SPRING BONANZA: Our Argentine bottle of the week is just one of a host of special offers in Dunnes' big spring wine sale. Other bargains include a selection of the popular Laurent Miquel varietals from the Languedoc (any three bottles for €20); the slightly swankier Laurent Miquel Nord-Sud Viognier 2002/2003 and Syrah 2001/2002, down from €9.99 to €7.99; Clos Malverne Pinotage Reserve 2001, down from €11.49 to €9.99, and the Sauvignon Blanc 2004 from the same excellent South African estate, down from €9.99 to €8.99 (a fresher buy than the 2002 vintage, also in the sale). Hurry, though: it's already halfway through, finishing on March 30th.

WINES WORTH MORE THAN THEY COST:

WHITE: Clarence Hill Riesling, McLaren Vale 2002. Good Aussie Riesling is a treat, but, my goodness, many of the beauties at the recent Australian wine fair cost a whack. Smooth, concentrated and supremely stylish, this very well-priced effort suggests they shouldn't. It's nicely developed, too: Riesling benefits from a bit of bottle age. From Listons, Camden Street, Dublin; Octavius, Sligo; Grenhams' Vineyard, Ballinasloe; McCambridges, Galway; Salthill Liquor Store; Old Stand, Mullingar; about €12.95.
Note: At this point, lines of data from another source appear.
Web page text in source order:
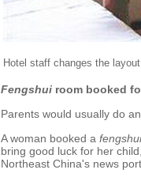
Hotel staff changes the
Fengshui room booked
Parents would usually do
A woman booked a fengshui
bring good luck for her
Northeast China's news
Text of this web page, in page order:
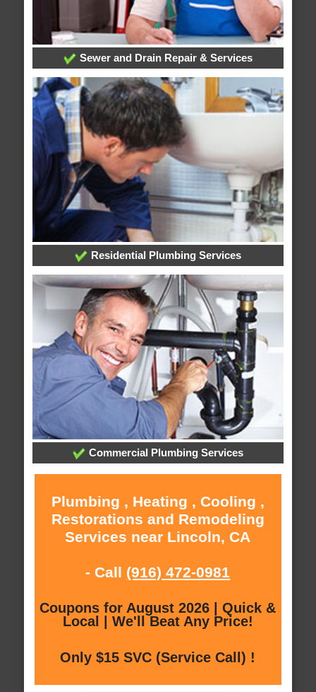
Sewer and Drain Repair & Services
Residential Plumbing Services
Commercial Plumbing Services
Plumbing , Heating , Cooling ,
Restorations and Remodeling
Services near Lincoln, CA
- Call (916) 472-0981
Coupons for August 2026 | Quick &
Local | We'll Beat Any Price!
Only $15 SVC (Service Call) !
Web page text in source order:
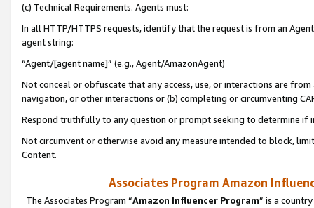
(c) Technical Requirements. Agents must:
In all HTTP/HTTPS requests, identify that the request is from an
agent string:
“Agent/[agent name]” (e.g., Agent/AmazonAgent)
Not conceal or obfuscate that any access, use, or interactions are
navigation, or other interactions or (b) completing or circumventing
Respond truthfully to any question or prompt seeking to determine if
Not circumvent or otherwise avoid any measure intended to block,
Content.
Associates Program Amazon
The Associates Program “Amazon Influencer Program” is a

Oyster Bay Marlborough Sauvignon Blanc, Delegat's 2004. Most wines from Marlborough, New Zealand's most prestigious region for Sauvignon Blanc, sell here at €15-€19. Crisp and zesty all the way through, with cool grassy and grapefruit notes, this newcomer offers typical Kiwi charm at a much more realistic price. From Superquinn; Corkscrew, Chatham Street; Donnybrook Fair, Donnybrook; On the Grapevine, Dalkey and Booterstown; Bennetts, Howth; Jus de Vine, Portmarnock; Wicklow Wine Co; and others; about €12.99.

RED: Tarragona Gran Reserva Baturrica 1998. As supermarkets tend to champion young wines (often far too young), it's a pleasant surprise to see this mature Spanish red at Lidl - at a knockdown price. It's a very pleasant drink, soft and plummy with lively acidity and gentle spice. Drink up soon: this is not one to keep. From Lidl, €6.99.
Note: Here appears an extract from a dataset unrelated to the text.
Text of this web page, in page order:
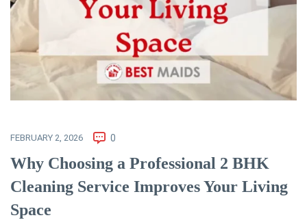
FEBRUARY 2, 2026 0
Why Choosing a Professional 2 BHK
Cleaning Service Improves Your Living
Space

SWEET: Château Jolys Jurançon Cuvée Jean 2001. Until a couple of weeks ago I'd only ever tasted the dry white wine from Château Jolys (very nice, too). Its sweet big brother from the under-recognised region of Jurançon, in southwestern France, is a beauty, combining honeyed richness with palate-cleansing lemon freshness. Given that sweet wines like this are expensive to make, it is a steal at the price. From Winesdirect.ie: full bottle €13.65, half bottle €10.72, minimum purchase six bottles (which may be mixed).

BOTTLES OF THE WEEK: Santa Isabel Malbec Reserva, Mendoza 2003. This luscious, damsony Argentine red is still a youngster, with a rich layer of spicy oak, so the minute you open it, throw it into a large jug, then pour through a funnel back into the bottle. This quick manoeuvre is well worthwhile. The flavours and texture will open up and soften miraculously with exposure to the air. Even at the normal price it's a terrific bargain. The special offer makes it unmissable. Best with meat. From Dunnes Stores, €9.79; on offer in its spring wine sale (see panel, left): buy two and save €5.

Viña Salceda Rioja Crianza 2001. This vintage is a reminder of what a suave, utterly likeable wine Salceda Rioja can be. Raisins, plums, dates, figs, vanilla, spice . . . The aromas from the glass are so gorgeous you'd nearly be content just to sit and sniff. But not quite, I hope. A silky texture, harmonious flavours and round tannins make this a delicious mouthful - the sort of wine that exerts a subtle charm all evening long. Fantastic value. Enjoy with lamb, roast chicken or waxy cheeses. From Molloys; Nolans, Clontarf; Cheers-Gibneys, Malahide; Bunch of Grapes, Clonee; Pettitts in the south-east; Jayes, Ennis; O'Donovans, Cork; and many others; about €12.99.